Creating PDF from TIFF image using iText

Creating PDF from TIFF image using iText - java

I'm currently generating PDF files from TIFF images using iText.
Basically the procedure is as follows:
1. Read the TIFF file.
2. For each "page" of the TIFF, instantiate an Image object and write that to a Document instance, which is the PDF file.
I'm having a hard time understanding how to add those images to the PDF keeping the original resolution.
I've tried to scale the Image to the dimensions in pixels of the original image of the TIFF, for instance:
// Pixel Dimensions 1728 × 2156 pixels
// Resolution 204 × 196 ppi
RandomAccessFileOrArray tiff = new RandomAccessFileOrArray("/path/to/tiff/file");
Document pdf = new Document(PageSize.LETTER);
Image temp = TiffImage.getTiffImage(tiff, page);
temp.scaleAbsolute(1728f, 2156f);
pdf.add(temp);
I would really appreciate if someone can shed some light on this.
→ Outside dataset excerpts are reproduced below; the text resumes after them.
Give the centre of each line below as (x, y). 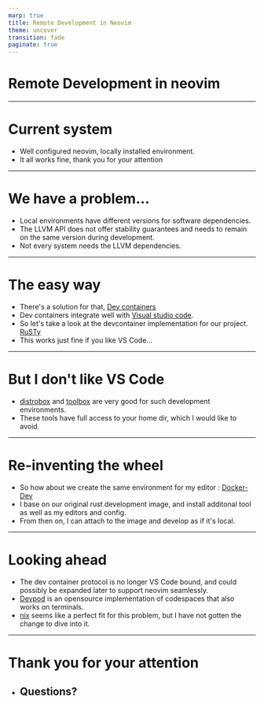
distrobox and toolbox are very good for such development (115, 401)
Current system (60, 130)
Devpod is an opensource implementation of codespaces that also (127, 598)
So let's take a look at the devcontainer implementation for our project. (134, 323)
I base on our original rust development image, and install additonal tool (135, 504)
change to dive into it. (55, 624)
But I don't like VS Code (86, 380)
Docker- (235, 487)
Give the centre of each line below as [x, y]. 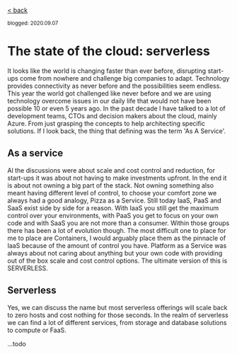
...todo [17, 343]
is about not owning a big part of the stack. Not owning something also [111, 185]
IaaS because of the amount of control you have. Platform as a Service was [117, 245]
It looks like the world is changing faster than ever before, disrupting [107, 71]
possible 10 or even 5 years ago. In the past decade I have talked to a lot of [117, 108]
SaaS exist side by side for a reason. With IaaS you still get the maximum [113, 207]
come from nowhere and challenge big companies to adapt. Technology [125, 78]
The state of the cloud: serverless [109, 51]
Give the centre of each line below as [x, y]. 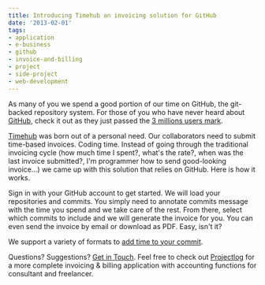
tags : [17, 30]
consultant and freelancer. [51, 273]
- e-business [30, 45]
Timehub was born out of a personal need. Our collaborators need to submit [132, 135]
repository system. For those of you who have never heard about [140, 112]
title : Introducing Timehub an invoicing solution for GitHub [112, 15]
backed [21, 112]
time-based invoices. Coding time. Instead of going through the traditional [128, 144]
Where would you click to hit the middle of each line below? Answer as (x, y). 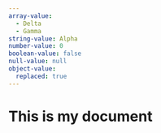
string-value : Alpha (44, 39)
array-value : (30, 16)
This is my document (80, 116)
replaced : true (41, 76)
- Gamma (29, 31)
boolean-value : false (45, 54)
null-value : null (38, 62)
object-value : (33, 69)
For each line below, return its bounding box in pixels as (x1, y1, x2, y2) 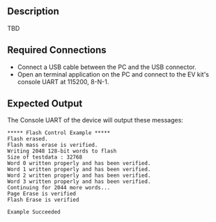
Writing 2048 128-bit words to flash (7, 148, 117, 155)
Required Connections (7, 45, 107, 56)
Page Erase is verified (7, 191, 77, 198)
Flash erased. (7, 136, 49, 143)
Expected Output (7, 97, 83, 110)
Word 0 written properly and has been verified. (7, 160, 151, 167)
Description (7, 6, 59, 17)
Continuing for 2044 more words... (7, 184, 111, 191)
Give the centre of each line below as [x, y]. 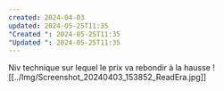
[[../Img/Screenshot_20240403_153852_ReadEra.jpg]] [108, 78]
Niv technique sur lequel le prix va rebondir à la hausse [110, 68]
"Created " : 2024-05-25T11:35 [65, 34]
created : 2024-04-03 [47, 17]
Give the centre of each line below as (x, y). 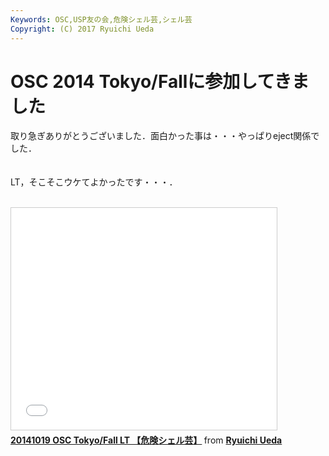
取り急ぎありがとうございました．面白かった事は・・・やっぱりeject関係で (165, 136)
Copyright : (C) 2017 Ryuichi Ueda (82, 29)
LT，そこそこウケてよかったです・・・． (94, 182)
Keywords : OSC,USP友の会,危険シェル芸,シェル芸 (101, 19)
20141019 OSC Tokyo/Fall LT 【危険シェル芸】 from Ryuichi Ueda (146, 440)
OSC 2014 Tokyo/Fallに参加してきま (160, 81)
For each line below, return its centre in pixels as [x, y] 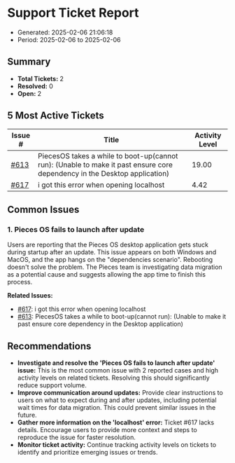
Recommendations [49, 346]
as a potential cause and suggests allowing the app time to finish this [107, 275]
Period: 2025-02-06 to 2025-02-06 [69, 39]
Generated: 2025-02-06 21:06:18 [65, 32]
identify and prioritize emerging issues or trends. [87, 452]
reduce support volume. [52, 385]
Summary [29, 62]
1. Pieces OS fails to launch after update [76, 229]
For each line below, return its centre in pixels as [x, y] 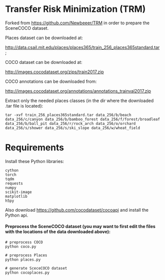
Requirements [35, 148]
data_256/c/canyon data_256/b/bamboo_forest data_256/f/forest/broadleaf [83, 119]
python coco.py [21, 247]
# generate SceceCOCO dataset [36, 269]
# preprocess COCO [24, 242]
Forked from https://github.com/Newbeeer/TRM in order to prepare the [77, 23]
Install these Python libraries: [35, 161]
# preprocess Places [26, 255]
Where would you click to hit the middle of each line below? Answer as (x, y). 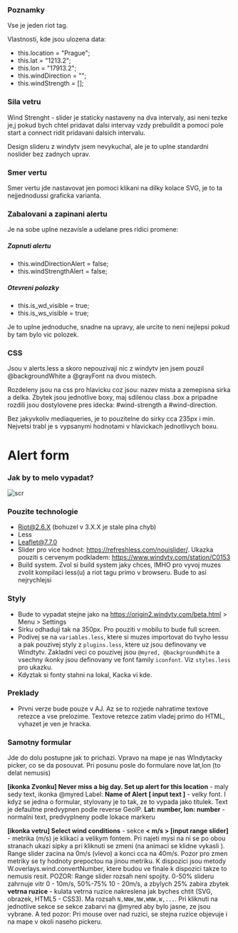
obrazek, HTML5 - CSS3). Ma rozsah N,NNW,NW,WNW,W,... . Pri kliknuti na (113, 899)
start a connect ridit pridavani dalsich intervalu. (77, 133)
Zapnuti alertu (29, 246)
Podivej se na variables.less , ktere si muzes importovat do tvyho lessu (123, 636)
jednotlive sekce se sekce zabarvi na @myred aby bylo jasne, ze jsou (109, 907)
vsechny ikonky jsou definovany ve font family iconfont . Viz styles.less (124, 659)
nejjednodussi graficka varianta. (55, 195)
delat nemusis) (29, 773)
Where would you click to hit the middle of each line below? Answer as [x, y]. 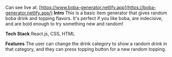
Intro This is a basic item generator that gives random [110, 13]
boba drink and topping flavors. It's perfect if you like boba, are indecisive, [84, 18]
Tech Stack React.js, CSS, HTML [40, 34]
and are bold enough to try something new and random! [64, 24]
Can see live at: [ [23, 7]
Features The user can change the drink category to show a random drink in [86, 44]
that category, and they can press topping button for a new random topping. [86, 49]
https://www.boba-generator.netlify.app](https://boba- [98, 7]
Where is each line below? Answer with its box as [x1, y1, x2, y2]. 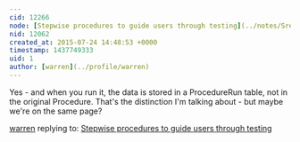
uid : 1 [9, 54, 34, 63]
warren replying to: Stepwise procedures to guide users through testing [9, 122, 272, 133]
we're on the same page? [9, 106, 103, 116]
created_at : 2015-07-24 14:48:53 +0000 [9, 37, 158, 47]
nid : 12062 [9, 29, 50, 38]
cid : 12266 [9, 12, 50, 22]
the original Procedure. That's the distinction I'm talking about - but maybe [9, 96, 284, 106]
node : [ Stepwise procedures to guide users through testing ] [9, 21, 242, 30]
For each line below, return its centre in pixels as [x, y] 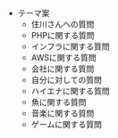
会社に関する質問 [63, 69]
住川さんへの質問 [63, 24]
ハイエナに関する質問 [70, 91]
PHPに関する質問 [63, 35]
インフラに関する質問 [70, 46]
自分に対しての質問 [67, 80]
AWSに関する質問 [63, 57]
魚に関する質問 [59, 102]
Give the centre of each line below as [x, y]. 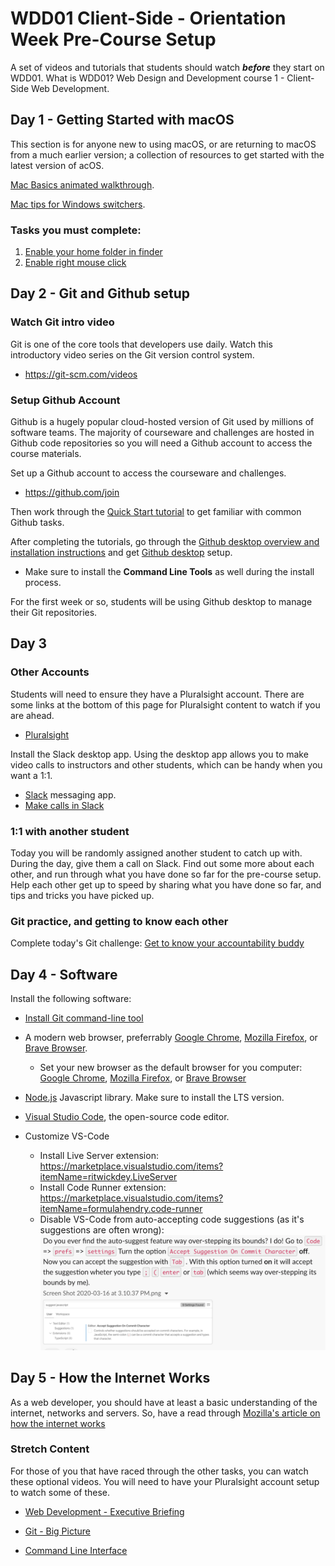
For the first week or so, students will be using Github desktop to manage [161, 602]
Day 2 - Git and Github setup [100, 293]
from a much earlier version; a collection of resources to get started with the [167, 154]
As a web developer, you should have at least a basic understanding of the [164, 1402]
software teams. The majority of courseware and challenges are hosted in [162, 433]
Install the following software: [71, 999]
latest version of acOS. [57, 165]
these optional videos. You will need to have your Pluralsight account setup [165, 1481]
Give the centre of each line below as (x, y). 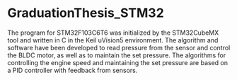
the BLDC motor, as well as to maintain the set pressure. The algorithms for (117, 55)
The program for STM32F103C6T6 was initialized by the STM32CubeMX (113, 33)
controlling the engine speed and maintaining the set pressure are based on (118, 62)
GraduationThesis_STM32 (86, 13)
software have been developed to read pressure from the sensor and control (119, 47)
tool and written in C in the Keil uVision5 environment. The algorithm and (113, 40)
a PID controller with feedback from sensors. (73, 70)
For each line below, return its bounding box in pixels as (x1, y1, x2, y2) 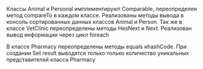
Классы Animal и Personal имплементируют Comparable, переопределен (6, 5, 197, 12)
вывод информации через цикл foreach (6, 31, 109, 38)
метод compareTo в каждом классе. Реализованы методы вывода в (6, 12, 184, 19)
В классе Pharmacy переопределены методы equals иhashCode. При (6, 43, 187, 50)
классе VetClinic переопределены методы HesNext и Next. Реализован (6, 24, 192, 32)
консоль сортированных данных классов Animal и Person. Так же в (6, 18, 182, 25)
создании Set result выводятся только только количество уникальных (6, 49, 190, 57)
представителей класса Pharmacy (6, 56, 96, 63)
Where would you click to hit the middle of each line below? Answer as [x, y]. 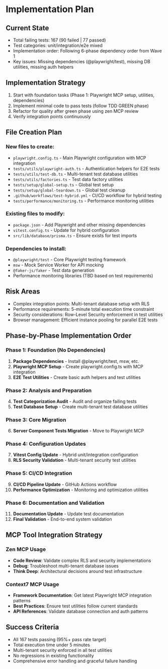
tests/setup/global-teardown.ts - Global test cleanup [69, 190]
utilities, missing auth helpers [43, 67]
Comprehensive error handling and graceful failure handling [75, 661]
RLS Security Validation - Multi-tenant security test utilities [74, 460]
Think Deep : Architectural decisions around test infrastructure [77, 571]
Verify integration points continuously [52, 116]
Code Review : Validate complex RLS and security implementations [82, 560]
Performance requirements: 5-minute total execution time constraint [83, 309]
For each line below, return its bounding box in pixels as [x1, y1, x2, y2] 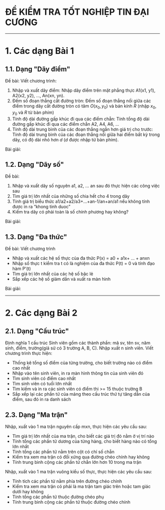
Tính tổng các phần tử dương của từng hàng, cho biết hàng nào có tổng [12, 438, 157, 444]
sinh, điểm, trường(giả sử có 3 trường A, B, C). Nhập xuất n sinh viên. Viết [5, 345, 154, 351]
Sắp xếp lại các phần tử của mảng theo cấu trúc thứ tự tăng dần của [12, 391, 150, 397]
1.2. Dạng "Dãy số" [5, 160, 64, 168]
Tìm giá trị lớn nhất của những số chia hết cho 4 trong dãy [12, 193, 130, 199]
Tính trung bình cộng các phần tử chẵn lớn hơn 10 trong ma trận [12, 459, 141, 465]
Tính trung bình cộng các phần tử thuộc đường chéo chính [12, 499, 131, 505]
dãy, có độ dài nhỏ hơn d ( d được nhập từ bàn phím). [12, 136, 119, 142]
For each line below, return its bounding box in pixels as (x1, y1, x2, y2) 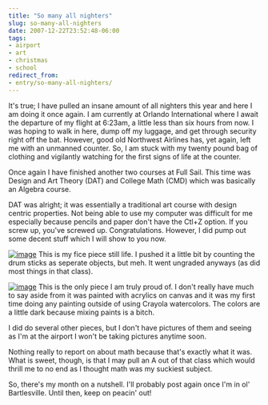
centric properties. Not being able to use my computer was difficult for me (8, 208, 254, 218)
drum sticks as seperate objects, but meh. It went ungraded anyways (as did (8, 258, 261, 267)
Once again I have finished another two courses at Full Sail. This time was (8, 167, 251, 177)
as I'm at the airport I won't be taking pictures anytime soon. (8, 331, 206, 341)
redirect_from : (8, 71, 59, 79)
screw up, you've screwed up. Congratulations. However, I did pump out (8, 225, 246, 235)
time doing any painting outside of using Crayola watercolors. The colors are (8, 299, 261, 308)
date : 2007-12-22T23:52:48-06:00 (8, 26, 120, 34)

Perhaps I'm missing the functionality of the Image class methods...
Thanks in advance!

I think if you scale the image then you can not retain the original resolution (please correct me if I am wrong :)).
What you can try doing is to creat a PDF document with different sized pages (if images are of different resolution in the tif image).
Try the following code. It sets the size of PDF page equal to that of image file and then create that PDF page. the PDF page size varies according to the image size so the resolution is maintained :)
import java.io.FileOutputStream;
import java.io.IOException;
import com.itextpdf.text.Document;
import com.itextpdf.text.DocumentException;
import com.itextpdf.text.Image;
import com.itextpdf.text.PageSize;
import com.itextpdf.text.Paragraph;
import com.itextpdf.text.Rectangle;
import com.itextpdf.text.pdf.PdfWriter;
import com.itextpdf.text.pdf.RandomAccessFileOrArray;
import com.itextpdf.text.pdf.codec.TiffImage;
public class Tiff2Pdf {
/**
* #param args
* #throws DocumentException
* #throws IOException
*/
public static void main(String[] args) throws DocumentException,
IOException {
String imgeFilename = "/home/saurabh/Downloads/image.tif";
Document document = new Document();
PdfWriter writer = PdfWriter.getInstance(
document,
new FileOutputStream("/home/saurabh/Desktop/out"
+ Math.random() + ".pdf"));
writer.setStrictImageSequence(true);
document.open();
document.add(new Paragraph("Multipages tiff file"));
Image image;
RandomAccessFileOrArray ra = new RandomAccessFileOrArray(imgeFilename);
int pages = TiffImage.getNumberOfPages(ra);
for (int i = 1; i <= pages; i++) {
image = TiffImage.getTiffImage(ra, i);
Rectangle pageSize = new Rectangle(image.getWidth(),
image.getHeight());
document.setPageSize(pageSize);
document.add(image);
document.newPage();
}
document.close();
}
}

I've found that this line doesn't work well:
document.setPageSize(pageSize);
If your TIFF files only contain one image then you're better off using this instead:
RandomAccessFileOrArray ra = new RandomAccessFileOrArray(imageFilePath);
Image image = TiffImage.getTiffImage(ra, 1);
Rectangle pageSize = new Rectangle(image.getWidth(), image.getHeight());
Document document = new Document(pageSize);
PdfWriter writer = PdfWriter.getInstance(document, new FileOutputStream(outputFileName));
writer.setStrictImageSequence(true);
document.open();
document.add(image);
document.newPage();
document.close();
This will result in a page size that fits the image size exactly, so no scaling is required.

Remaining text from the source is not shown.